Recusal — a judge's withdrawal from a case, sometimes called disqualification — can happen on the judge's own initiative under the Code of Judicial Conduct, or on a party's motion supported by a good-faith basis, an assertion of the specific factual grounds, and a supporting affidavit. A judge who recuses is not required to explain why; a judge who denies a motion to recuse must briefly state the reasons, in writing or on the record, though that explanation can wait until an in-progress, on-the-record proceeding concludes. Once recused, a judge takes no further part in the case unless the parties waive the recusal — and some grounds can never be waived: an announced personal bias, more than a minimal financial interest in the case, having served as an attorney in the same matter, or having been a material witness in it. If grounds for recusal surface only after the judge has already ruled on something but before finishing the case, the judge must recuse unless the parties waive it, though the earlier rulings ordinarily stand for whoever takes over.
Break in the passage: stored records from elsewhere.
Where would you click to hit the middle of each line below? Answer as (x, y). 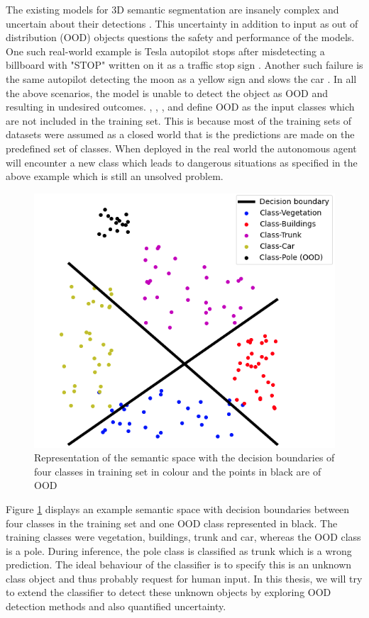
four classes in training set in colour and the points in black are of (178, 471)
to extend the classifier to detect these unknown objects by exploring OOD (169, 592)
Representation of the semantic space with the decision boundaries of (184, 457)
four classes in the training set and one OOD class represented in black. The (172, 523)
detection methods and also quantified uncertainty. (116, 606)
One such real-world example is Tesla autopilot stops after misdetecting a (165, 51)
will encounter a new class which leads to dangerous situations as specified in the (182, 162)
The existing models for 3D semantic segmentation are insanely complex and (172, 9)
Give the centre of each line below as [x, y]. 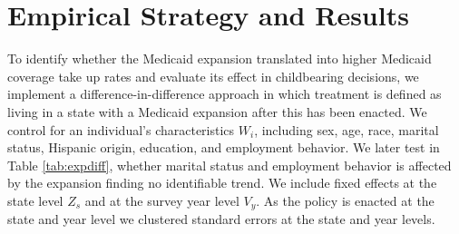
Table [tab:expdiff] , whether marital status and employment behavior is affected [229, 165]
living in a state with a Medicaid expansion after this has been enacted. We [217, 111]
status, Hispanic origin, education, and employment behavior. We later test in [224, 147]
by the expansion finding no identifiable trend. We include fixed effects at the [222, 183]
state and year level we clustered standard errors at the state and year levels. [221, 219]
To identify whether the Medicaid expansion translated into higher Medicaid [220, 58]
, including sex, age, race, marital [347, 129]
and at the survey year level [162, 200]
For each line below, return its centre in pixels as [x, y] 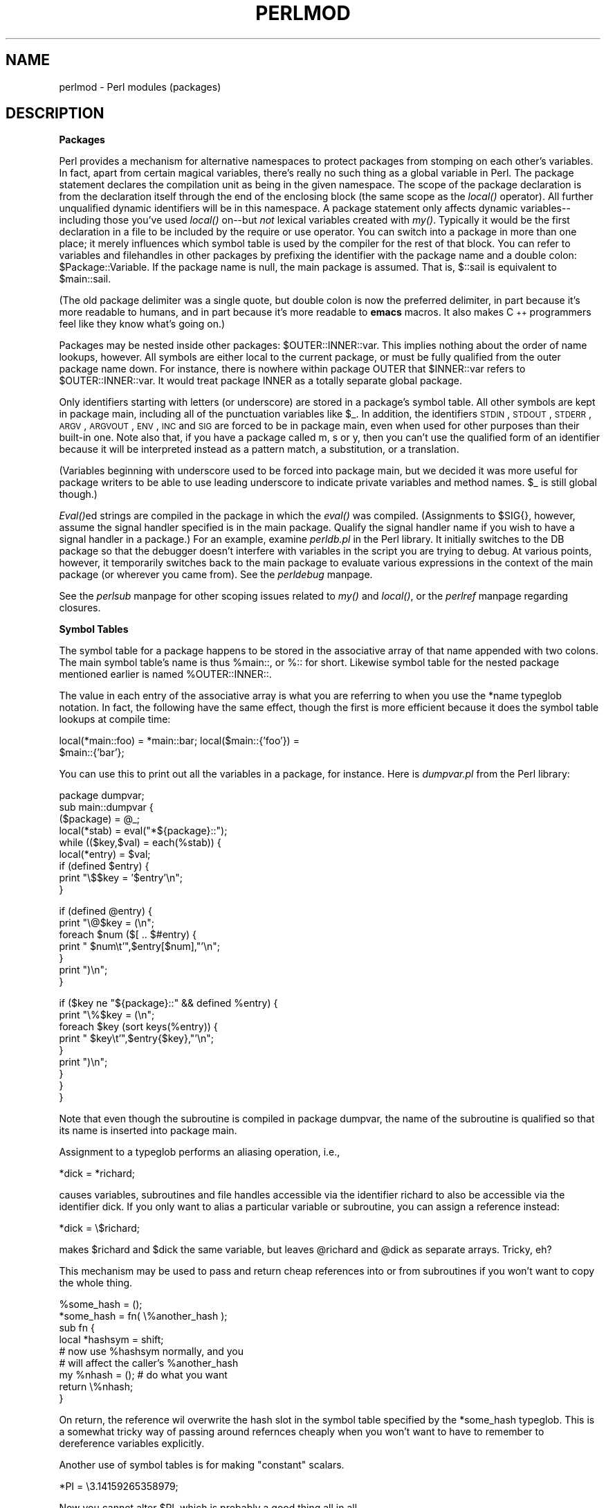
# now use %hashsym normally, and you [151, 1352]
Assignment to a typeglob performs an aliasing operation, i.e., [200, 1152]
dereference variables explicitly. [132, 1444]
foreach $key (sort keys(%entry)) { [138, 1027]
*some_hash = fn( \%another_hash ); [143, 1316]
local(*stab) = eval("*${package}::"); [143, 831]
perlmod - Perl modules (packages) [140, 87]
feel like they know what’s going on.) [142, 324]
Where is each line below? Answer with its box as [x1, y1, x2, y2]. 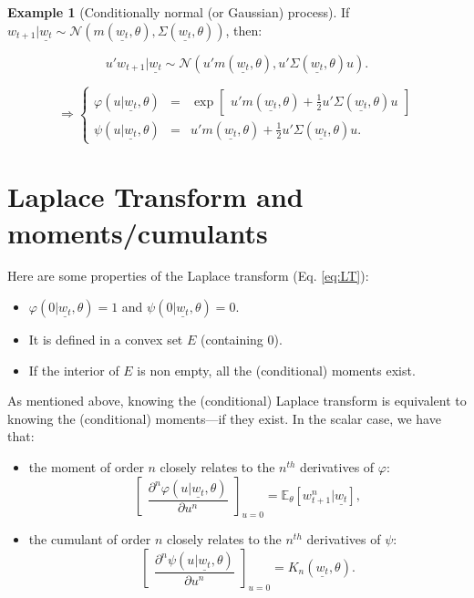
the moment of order [28, 458, 144, 477]
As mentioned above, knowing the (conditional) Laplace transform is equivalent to [7, 391, 467, 410]
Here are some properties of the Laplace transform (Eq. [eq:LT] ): [7, 266, 369, 285]
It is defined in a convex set [28, 330, 183, 349]
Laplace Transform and [7, 178, 304, 215]
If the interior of [28, 360, 119, 379]
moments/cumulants [7, 213, 268, 251]
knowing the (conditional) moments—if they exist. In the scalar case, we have [7, 408, 441, 428]
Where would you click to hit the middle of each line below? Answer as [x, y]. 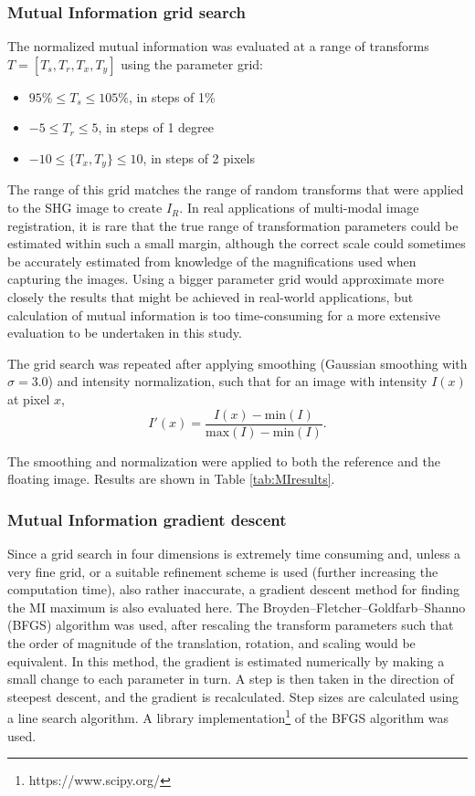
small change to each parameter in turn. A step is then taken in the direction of [231, 679]
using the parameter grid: [192, 63]
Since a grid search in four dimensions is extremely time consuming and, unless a [234, 554]
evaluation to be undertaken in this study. [125, 333]
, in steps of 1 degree [156, 127]
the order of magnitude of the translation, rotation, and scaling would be [211, 643]
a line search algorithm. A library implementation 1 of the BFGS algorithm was [228, 717]
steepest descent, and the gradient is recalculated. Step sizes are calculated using [233, 696]
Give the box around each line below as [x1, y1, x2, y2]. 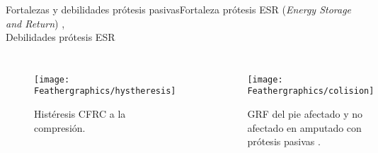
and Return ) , [6, 16, 65, 30]
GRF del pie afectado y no [247, 106, 363, 121]
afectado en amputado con [247, 120, 362, 135]
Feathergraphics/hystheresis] [34, 86, 176, 97]
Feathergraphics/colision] [247, 86, 374, 97]
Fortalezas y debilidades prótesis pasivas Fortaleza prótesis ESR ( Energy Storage [6, 2, 352, 16]
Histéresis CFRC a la [34, 106, 126, 121]
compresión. [34, 120, 86, 135]
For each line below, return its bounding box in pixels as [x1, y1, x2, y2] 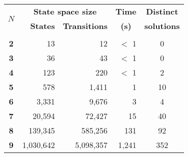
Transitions [62, 20, 108, 31]
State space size [33, 5, 97, 17]
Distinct [146, 5, 178, 17]
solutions [144, 20, 180, 31]
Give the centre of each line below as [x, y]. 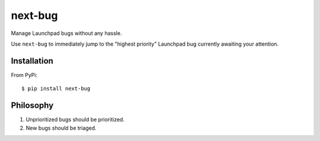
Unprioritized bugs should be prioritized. [75, 120]
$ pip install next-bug [56, 89]
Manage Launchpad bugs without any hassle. [66, 33]
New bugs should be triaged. [61, 128]
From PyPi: [24, 75]
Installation [32, 61]
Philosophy [32, 106]
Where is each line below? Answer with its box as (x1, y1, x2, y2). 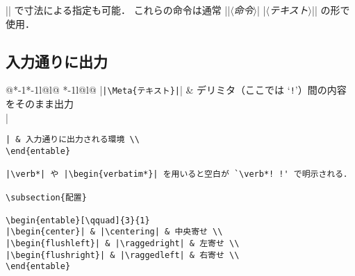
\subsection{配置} (6, 192, 87, 202)
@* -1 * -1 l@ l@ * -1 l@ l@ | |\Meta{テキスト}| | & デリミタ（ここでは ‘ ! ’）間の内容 (6, 83, 347, 97)
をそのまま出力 (6, 96, 74, 111)
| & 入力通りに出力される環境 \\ (6, 135, 140, 145)
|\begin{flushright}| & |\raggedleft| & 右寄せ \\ (6, 250, 240, 260)
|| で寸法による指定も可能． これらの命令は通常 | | (6, 3, 231, 17)
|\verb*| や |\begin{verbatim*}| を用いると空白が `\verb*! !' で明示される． (6, 169, 352, 180)
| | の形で (312, 3, 350, 17)
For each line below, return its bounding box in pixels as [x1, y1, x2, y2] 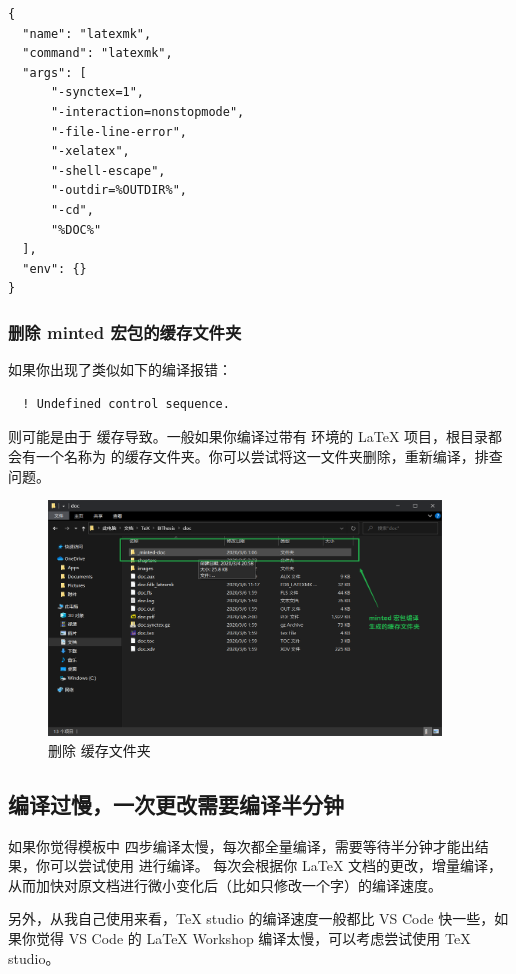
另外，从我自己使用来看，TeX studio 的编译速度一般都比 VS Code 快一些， [8, 908, 495, 929]
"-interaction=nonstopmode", [50, 104, 245, 119]
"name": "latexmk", [22, 26, 152, 41]
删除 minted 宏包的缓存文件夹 [8, 319, 242, 344]
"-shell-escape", [50, 163, 166, 178]
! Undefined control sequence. [22, 396, 230, 411]
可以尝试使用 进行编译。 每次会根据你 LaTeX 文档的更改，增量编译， [49, 855, 503, 876]
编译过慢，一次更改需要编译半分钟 [8, 788, 344, 819]
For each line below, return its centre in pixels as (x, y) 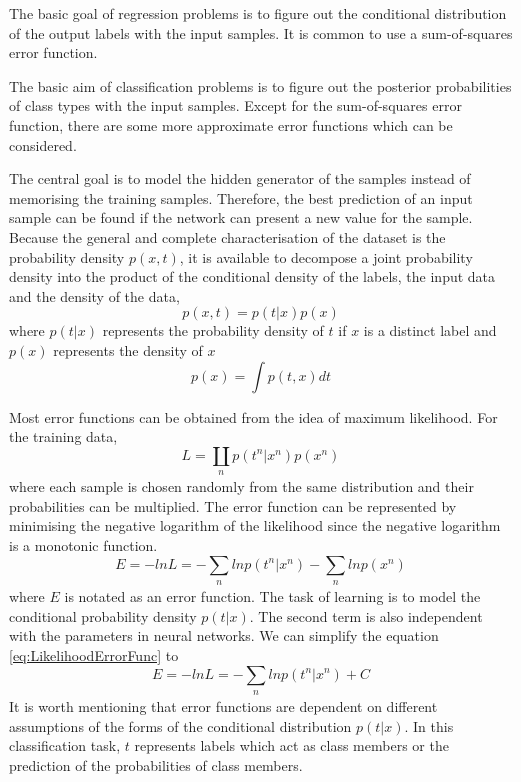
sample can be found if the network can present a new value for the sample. (241, 217)
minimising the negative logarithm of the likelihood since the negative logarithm (255, 525)
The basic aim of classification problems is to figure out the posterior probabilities (260, 85)
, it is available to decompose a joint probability (326, 256)
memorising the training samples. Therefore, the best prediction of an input (241, 197)
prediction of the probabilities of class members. (156, 764)
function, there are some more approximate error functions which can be (231, 124)
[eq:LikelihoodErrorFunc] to (94, 654)
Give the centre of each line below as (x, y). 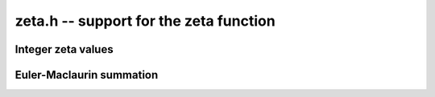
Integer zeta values (64, 49)
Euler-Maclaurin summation (87, 75)
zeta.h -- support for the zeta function (145, 21)
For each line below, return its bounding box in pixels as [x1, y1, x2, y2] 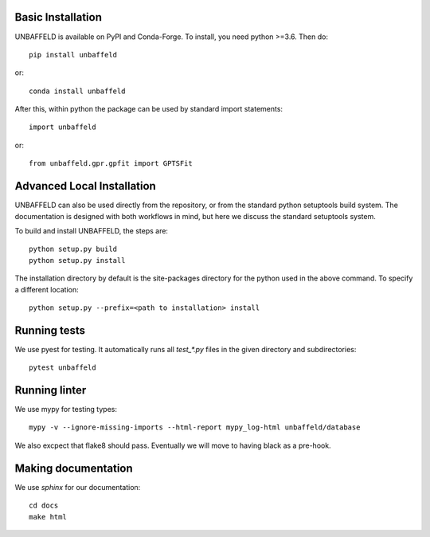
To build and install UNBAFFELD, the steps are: [14, 225, 169, 235]
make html [29, 512, 67, 521]
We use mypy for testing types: [14, 405, 117, 414]
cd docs [29, 501, 59, 510]
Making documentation [14, 461, 133, 475]
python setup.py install [29, 256, 126, 265]
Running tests [14, 323, 86, 337]
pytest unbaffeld [29, 363, 96, 372]
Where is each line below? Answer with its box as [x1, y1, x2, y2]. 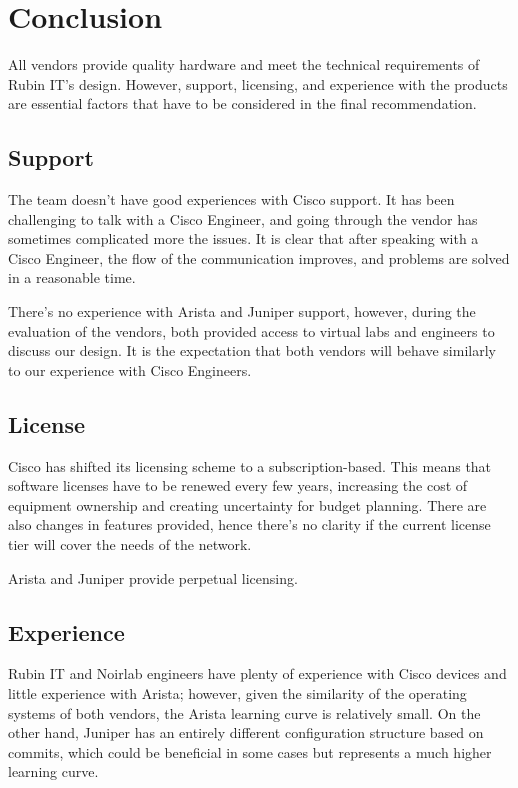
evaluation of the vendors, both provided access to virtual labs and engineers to [8, 320, 495, 341]
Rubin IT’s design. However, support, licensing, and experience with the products [8, 73, 508, 94]
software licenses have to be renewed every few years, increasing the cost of [8, 475, 468, 496]
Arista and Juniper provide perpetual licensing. [8, 567, 298, 588]
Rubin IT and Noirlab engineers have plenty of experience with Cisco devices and [8, 663, 507, 684]
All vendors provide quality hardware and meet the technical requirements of [8, 54, 480, 75]
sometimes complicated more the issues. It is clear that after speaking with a [8, 228, 479, 249]
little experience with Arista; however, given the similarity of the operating [8, 683, 467, 704]
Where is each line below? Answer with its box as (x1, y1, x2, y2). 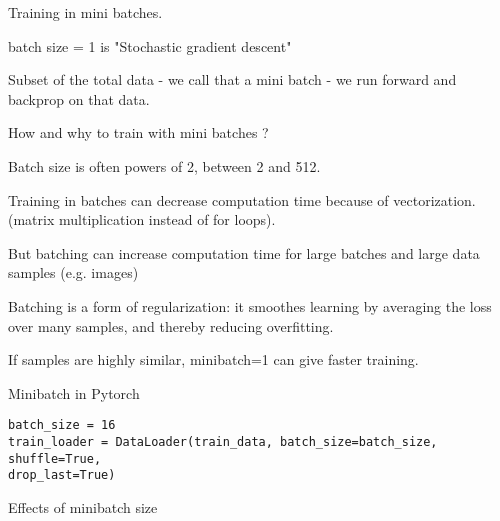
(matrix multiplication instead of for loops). (8, 209, 276, 230)
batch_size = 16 (8, 418, 116, 433)
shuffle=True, (8, 451, 102, 466)
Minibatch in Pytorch (8, 382, 140, 403)
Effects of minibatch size (8, 496, 158, 517)
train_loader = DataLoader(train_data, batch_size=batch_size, (8, 434, 438, 449)
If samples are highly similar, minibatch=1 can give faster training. (8, 349, 419, 370)
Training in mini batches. (8, 2, 163, 22)
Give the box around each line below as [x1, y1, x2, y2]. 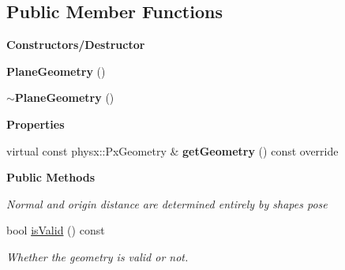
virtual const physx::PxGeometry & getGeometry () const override [6, 142, 339, 159]
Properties [6, 115, 65, 132]
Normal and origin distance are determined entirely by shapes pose [6, 195, 328, 212]
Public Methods [6, 169, 96, 186]
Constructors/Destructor [6, 36, 145, 53]
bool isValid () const [6, 222, 105, 238]
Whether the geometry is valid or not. [6, 248, 189, 264]
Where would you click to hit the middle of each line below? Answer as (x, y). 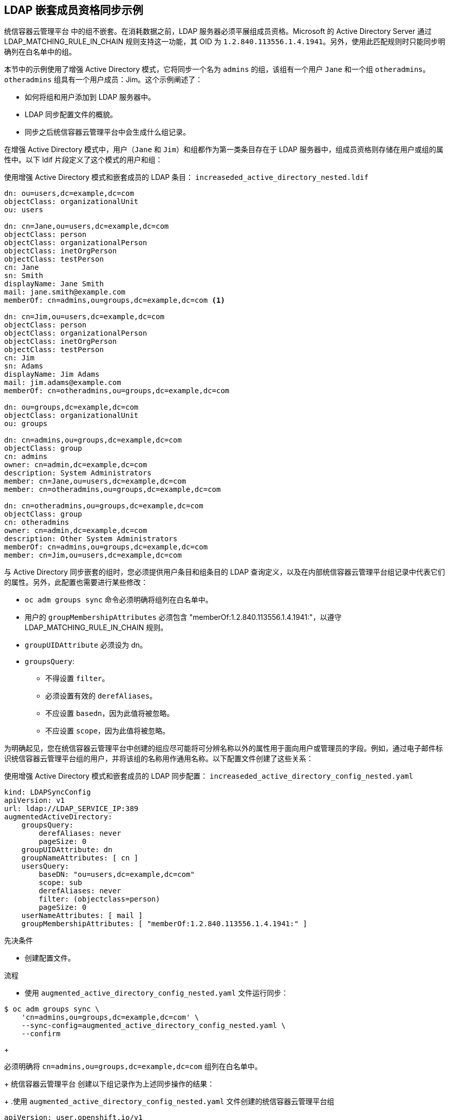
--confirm (41, 1034)
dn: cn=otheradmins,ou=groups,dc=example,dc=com (104, 506)
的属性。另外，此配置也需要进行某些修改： (76, 582)
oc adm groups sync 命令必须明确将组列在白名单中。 (119, 600)
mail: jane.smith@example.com (65, 292)
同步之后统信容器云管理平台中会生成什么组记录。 (107, 132)
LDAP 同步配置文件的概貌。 (71, 115)
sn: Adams (24, 366)
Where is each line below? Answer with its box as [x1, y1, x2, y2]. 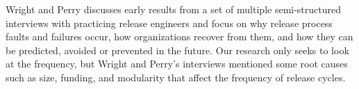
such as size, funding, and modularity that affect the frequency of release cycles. [6, 70, 346, 84]
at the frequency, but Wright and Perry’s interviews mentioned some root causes [6, 56, 348, 71]
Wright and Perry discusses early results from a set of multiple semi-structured [6, 2, 342, 16]
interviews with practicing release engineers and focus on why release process [6, 15, 333, 30]
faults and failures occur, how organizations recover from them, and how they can [6, 29, 353, 44]
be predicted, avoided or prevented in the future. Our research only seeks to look [6, 42, 349, 57]
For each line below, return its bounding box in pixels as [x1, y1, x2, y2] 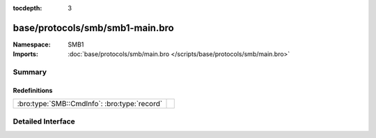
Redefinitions [13, 86, 53, 94]
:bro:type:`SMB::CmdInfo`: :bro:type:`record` [17, 99, 163, 109]
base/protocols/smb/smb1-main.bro [13, 21, 174, 34]
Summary [13, 67, 47, 77]
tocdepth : [13, 4, 42, 12]
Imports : [13, 50, 38, 58]
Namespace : [13, 40, 52, 49]
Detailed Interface [13, 117, 76, 126]
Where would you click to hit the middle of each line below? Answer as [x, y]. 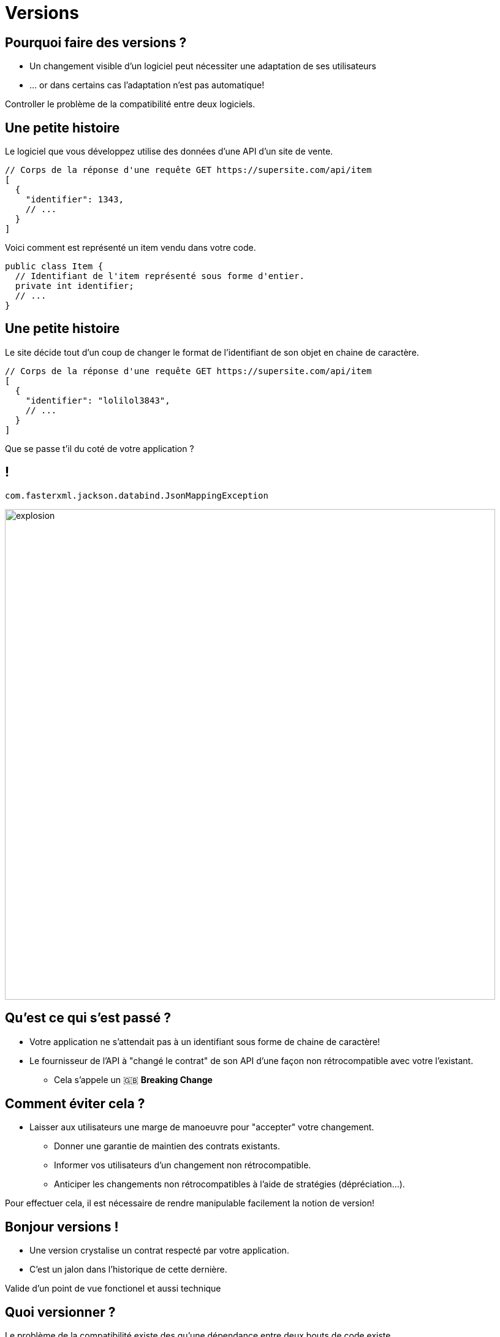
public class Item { [54, 266]
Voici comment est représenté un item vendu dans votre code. [131, 248]
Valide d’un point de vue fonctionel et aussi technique [113, 1289]
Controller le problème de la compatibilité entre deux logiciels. [130, 104]
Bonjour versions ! [62, 1227]
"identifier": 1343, [74, 200]
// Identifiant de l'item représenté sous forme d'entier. [160, 276]
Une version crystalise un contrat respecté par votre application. [159, 1251]
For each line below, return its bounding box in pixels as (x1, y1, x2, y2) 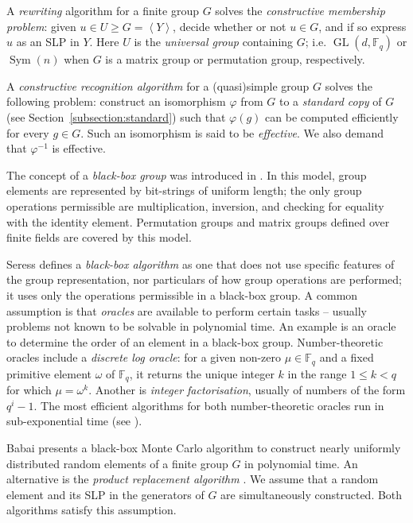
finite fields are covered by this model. (6, 229, 192, 246)
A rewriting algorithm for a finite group (6, 2, 199, 18)
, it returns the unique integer (129, 365, 275, 382)
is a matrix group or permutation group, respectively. (105, 51, 365, 68)
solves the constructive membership (215, 2, 385, 18)
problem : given (6, 17, 76, 34)
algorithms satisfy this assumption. (6, 502, 177, 518)
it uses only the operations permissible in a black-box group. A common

A denial of a recusal motion is not immediately appealable; it can only be reviewed once a final judgment has been entered.
Frequently Asked Questions
Can a case continue if the judge who started the trial can't finish it?
Yes, another judge may take over after certifying familiarity with the record and determining the case can be completed without prejudice to the parties, and must recall a material, disputed, and available witness at a party's request in a bench proceeding.
What grounds for recusal can never be waived by the parties?
An announced personal bias or prejudice concerning a party, more than a minimal financial interest in the case, having served as an attorney in the matter, or having been a material witness concerning it.
Can a party immediately appeal a judge's denial of a motion to recuse?
No, a ruling denying recusal is not immediately appealable and may be reviewed only after entry of a final judgment.